• _Exercise prompt_: Repeat the data word for word and skip the pictures.

• _The records_:
- - -

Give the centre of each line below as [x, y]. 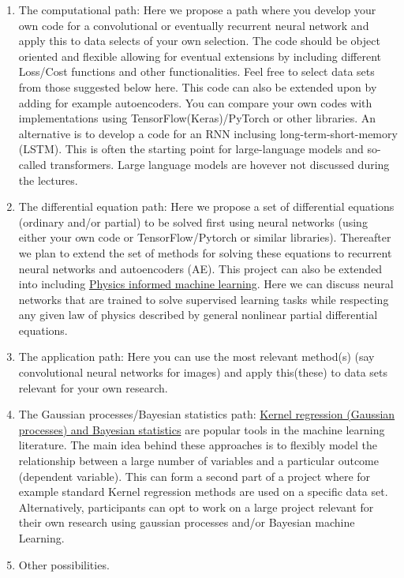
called [32, 164]
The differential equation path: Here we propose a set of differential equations [206, 206]
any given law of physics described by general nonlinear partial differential [198, 315]
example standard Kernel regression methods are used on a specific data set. [203, 492]
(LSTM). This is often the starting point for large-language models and [191, 149]
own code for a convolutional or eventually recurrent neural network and [194, 25]
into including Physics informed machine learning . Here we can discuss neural [206, 284]
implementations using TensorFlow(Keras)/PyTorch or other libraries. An [197, 118]
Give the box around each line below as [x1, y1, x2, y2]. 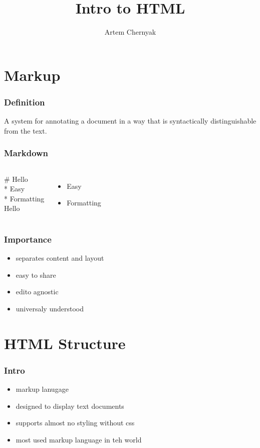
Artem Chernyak [104, 27, 156, 37]
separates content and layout [16, 252, 104, 263]
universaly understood [16, 303, 84, 313]
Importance [4, 233, 52, 245]
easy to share [16, 269, 56, 280]
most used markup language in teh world [16, 434, 142, 444]
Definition [4, 95, 45, 108]
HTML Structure [4, 332, 126, 353]
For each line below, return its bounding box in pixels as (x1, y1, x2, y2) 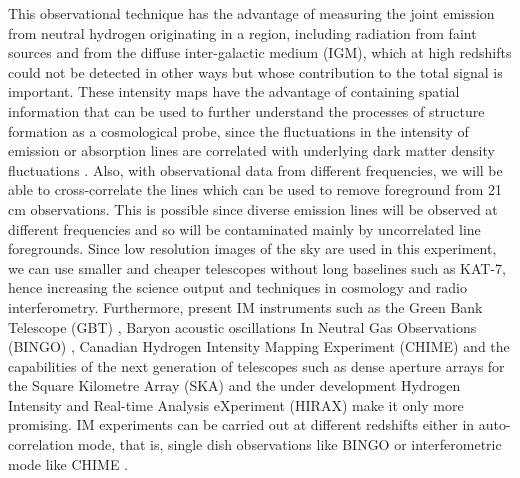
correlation (8, 434, 74, 455)
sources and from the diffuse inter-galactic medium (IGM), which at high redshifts (8, 42, 512, 63)
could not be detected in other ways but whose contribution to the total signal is (8, 61, 503, 82)
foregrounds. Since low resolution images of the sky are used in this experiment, (8, 238, 497, 259)
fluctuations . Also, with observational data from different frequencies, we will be (8, 159, 503, 180)
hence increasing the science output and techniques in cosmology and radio (8, 277, 467, 298)
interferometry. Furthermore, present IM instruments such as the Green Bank (8, 296, 483, 317)
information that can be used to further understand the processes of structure (8, 100, 485, 121)
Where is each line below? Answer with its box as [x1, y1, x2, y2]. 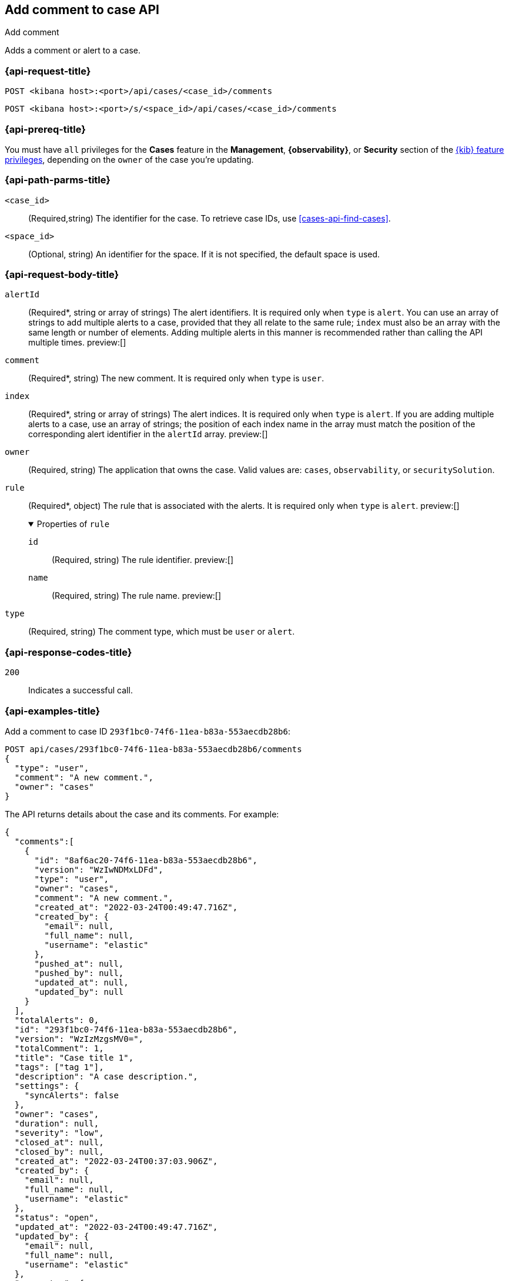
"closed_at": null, [14, 1137, 104, 1147]
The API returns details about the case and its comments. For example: [5, 809, 279, 819]
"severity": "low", [14, 1128, 104, 1138]
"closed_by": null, [14, 1146, 104, 1156]
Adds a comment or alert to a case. [5, 45, 140, 56]
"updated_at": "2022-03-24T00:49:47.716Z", [14, 1222, 218, 1232]
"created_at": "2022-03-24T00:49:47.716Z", [34, 902, 238, 912]
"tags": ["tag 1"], [14, 1062, 104, 1072]
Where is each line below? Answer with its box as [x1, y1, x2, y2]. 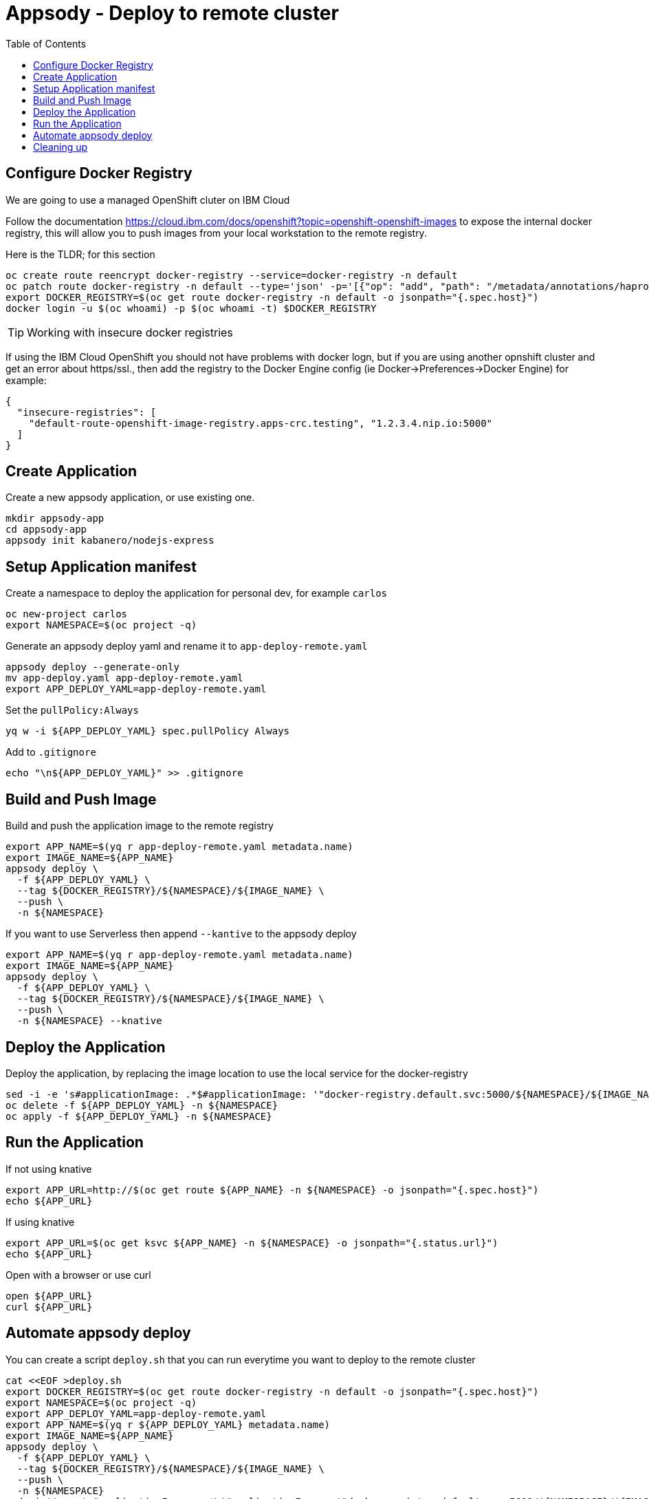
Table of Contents [5, 37, 87, 50]
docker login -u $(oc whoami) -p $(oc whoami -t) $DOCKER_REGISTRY [5, 302, 377, 314]
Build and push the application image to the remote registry [5, 820, 274, 832]
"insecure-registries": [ [16, 406, 157, 418]
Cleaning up [33, 140, 88, 153]
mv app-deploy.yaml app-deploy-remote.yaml [5, 672, 243, 684]
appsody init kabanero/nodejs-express [5, 535, 214, 546]
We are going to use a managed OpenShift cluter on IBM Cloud [5, 193, 290, 206]

- - -

• _Result_:
Give the centre of each line below as [x, y]. 
called [32, 164]
The differential equation path: Here we propose a set of differential equations [206, 206]
any given law of physics described by general nonlinear partial differential [198, 315]
example standard Kernel regression methods are used on a specific data set. [203, 492]
(LSTM). This is often the starting point for large-language models and [191, 149]
own code for a convolutional or eventually recurrent neural network and [194, 25]
into including Physics informed machine learning . Here we can discuss neural [206, 284]
implementations using TensorFlow(Keras)/PyTorch or other libraries. An [197, 118]
Give the box around each line below as [x1, y1, x2, y2]. 
Artem Chernyak [104, 27, 156, 37]
separates content and layout [16, 252, 104, 263]
universaly understood [16, 303, 84, 313]
Importance [4, 233, 52, 245]
easy to share [16, 269, 56, 280]
most used markup language in teh world [16, 434, 142, 444]
Definition [4, 95, 45, 108]
HTML Structure [4, 332, 126, 353]
For each line below, return its bounding box in pixels as (x1, y1, x2, y2) 
correlation (8, 434, 74, 455)
sources and from the diffuse inter-galactic medium (IGM), which at high redshifts (8, 42, 512, 63)
could not be detected in other ways but whose contribution to the total signal is (8, 61, 503, 82)
foregrounds. Since low resolution images of the sky are used in this experiment, (8, 238, 497, 259)
fluctuations . Also, with observational data from different frequencies, we will be (8, 159, 503, 180)
hence increasing the science output and techniques in cosmology and radio (8, 277, 467, 298)
interferometry. Furthermore, present IM instruments such as the Green Bank (8, 296, 483, 317)
information that can be used to further understand the processes of structure (8, 100, 485, 121)
Where is each line below? Answer with its box as [x1, y1, x2, y2]. 
"closed_at": null, [14, 1137, 104, 1147]
The API returns details about the case and its comments. For example: [5, 809, 279, 819]
"severity": "low", [14, 1128, 104, 1138]
"closed_by": null, [14, 1146, 104, 1156]
Adds a comment or alert to a case. [5, 45, 140, 56]
"updated_at": "2022-03-24T00:49:47.716Z", [14, 1222, 218, 1232]
"created_at": "2022-03-24T00:49:47.716Z", [34, 902, 238, 912]
"tags": ["tag 1"], [14, 1062, 104, 1072]
Where is each line below? Answer with its box as [x1, y1, x2, y2]. 
Table of Contents [5, 37, 87, 50]
docker login -u $(oc whoami) -p $(oc whoami -t) $DOCKER_REGISTRY [5, 302, 377, 314]
Build and push the application image to the remote registry [5, 820, 274, 832]
"insecure-registries": [ [16, 406, 157, 418]
Cleaning up [33, 140, 88, 153]
mv app-deploy.yaml app-deploy-remote.yaml [5, 672, 243, 684]
appsody init kabanero/nodejs-express [5, 535, 214, 546]
We are going to use a managed OpenShift cluter on IBM Cloud [5, 193, 290, 206]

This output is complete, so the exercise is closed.